I know. I know. It would’ve been easier to just stick them in a jar, shake the jar, and pull the winners out from the jar, but I got to say “oral,” “long and hard,” and “screwdriver.”

Good luck!

Fine Print: Bananas and sex partners not included. The Impulsive Buy promises your email address will not be used to send you spam about a teen getting her first facial cumshot. The Impulsive Buy also promise your mailing address will not be used to send you a letter from a bank telling you that you’re pre-qualified for a $10,000 loan. Bribes will not be accepted. The Impulsive Buy will not be responsible for lost mail, pregnancy, or the spread of STDs.

June Prize Drawing!!!

Holy crap! It’s that time of the month again!

It’s time for this month’s prize drawing, which is when The Impulsive Buy could possibly make your dreams come true, if your dream is to win a very cheap household or food product from some quasi-product review blog, which has a editor that can’t stop stroking his freshly Veet-ed legs.

Anyway, this month, three lucky Impulsive Buy readers will each receive ONE brand new bottle of Poop Water!

To enter this month’s prize drawing, just leave a comment for THIS post with the words “Plop, plop, fizz, fizz” in it and whatever else you would like to say.

Or, if you think I’m a greedy comment whore, you can also enter by sending me an email with the phrase “Plop, plop, fizz, fizz” in the subject field.

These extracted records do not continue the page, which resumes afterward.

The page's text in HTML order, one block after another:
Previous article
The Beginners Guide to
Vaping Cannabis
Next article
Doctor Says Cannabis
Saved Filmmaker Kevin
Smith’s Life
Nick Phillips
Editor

If you leave a comment, you must fill out the email field, because I’ll be emailing the winners for their mailing addresses. Don’t worry about the shipping, I’ll take care of it.

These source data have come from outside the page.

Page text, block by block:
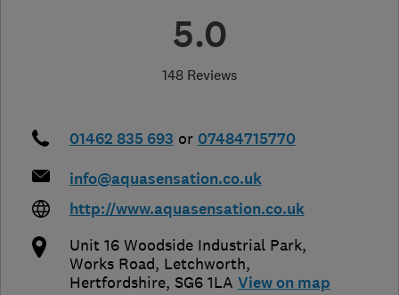
5.0
148 Reviews
01462 835 693 or 07484715770
info@aquasensation.co.uk
http://www.aquasensation.co.uk
Unit 16 Woodside Industrial Park,
Works Road, Letchworth,
Hertfordshire, SG6 1LA View on map

The Impulsive Buy will start accepting entries for the drawing on Tuesday, June 14, 2005 and stop accepting entries on Sunday, June 19, 2005. Only one entry allowed per person. The drawing is ONLY open to those in the United States, US Military APOs, and Canada. (Sorry to the rest of the world.)

To determine the winners, I will write the email of each person who enters on a sheet of two-ply toilet paper and then…Um…

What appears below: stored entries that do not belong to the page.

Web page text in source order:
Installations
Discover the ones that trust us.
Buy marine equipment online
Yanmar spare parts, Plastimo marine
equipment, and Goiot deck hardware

Nope, can’t do that, too sloppy.

Um…Can’t do that either, too smelly.

Oh well, I’ll figure it out later. All I know is that determining the winner will involve my toilet, and maybe a plunger.

Good luck!

Fine Print: The Impulsive Buy promises your email address will not be used to send you spam about how you’re entitled to someone’s money in a foreign country you’ve never heard of. The Impulsive Buy also promise your mailing address will not be used to send you America Online CDs that offer you 1000 free hours. Bribes will not be accepted. The Impulsive Buy will not be responsible for lost mail or the stupidity of any parents who allow their children to stay over at the Neverland Ranch.